At the first opportunity, Lucy holds Hank at knife-point, though he suggests that she handcuff him and volunteers himself as a hostage, all the better to back up his claim that everything he has been doing has been for her benefit, and thus he isn’t a threat to her. He uses his diligent workers to prove the same point. Some were murderers, some were gang members. Now they’re all friends. Even when Lucy opens the doors and tells them they’re free, they stay put, apparently happy with their lot. Of course, contentment isn’t the same thing as programming, but Hank’s point is that there isn’t a particularly substantial difference. To prove it, he allows Lucy’s idea of leaving two new arrivals to their own devices to backfire, with a member of Caesar’s Legion and Biff from the NCR trying to kill each other until Lucy dutifully presses the mind-control button and turns them both into immediate BFFs.

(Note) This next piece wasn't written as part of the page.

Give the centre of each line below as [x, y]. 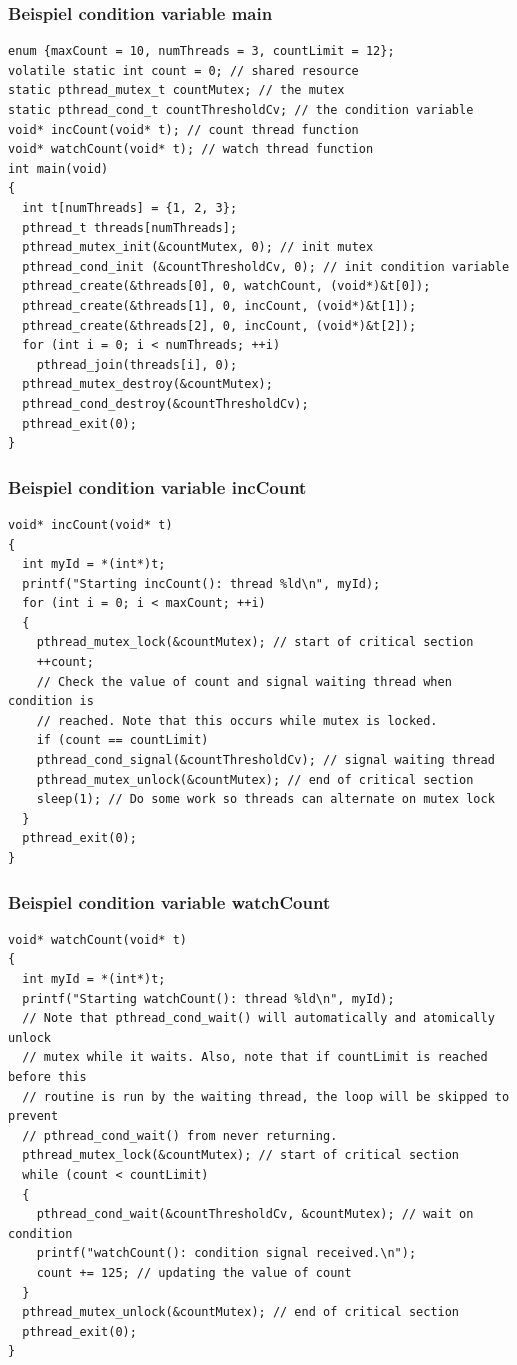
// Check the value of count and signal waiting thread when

Maybe Hank has a point after all. As with Barb’s subplot, it’s all about practicality.
Reunions
Towards the end of Fallout Season 2, Episode 6, we check back in with Maximus and Thaddeus for the first time since Episode 4. They’re now roaming the desert, debating who to sell the cold fusion to; Thaddeus would rather sell it to the highest bidder, while Maximus wants to hand it off to someone good, which is a rare thing to find in the wasteland. Lucy would have been the likeliest candidate, but she’s otherwise occupied, so it’s a stalemate for now.
Eventually, Max and Thaddeus are woken up by Dogmeat, who’s still carrying the Ghoul’s hat. He leads the two of them to the Ghoul, who isn’t exactly glad to see them, but he’s certainly looking better than the last time we saw him, so that’ll have to do.
“The Other Player” certainly leaves things in an interesting place; the balance of power between Lucy and Hank has switched, Max and Thaddeus have rendezvoused with the Ghoul, and the moral underpinnings of the backstory are becoming a bit more enjoyably chewy. But I still think it’s a fairly tame episode to arrive in the back half of the season, as things need to be heating up.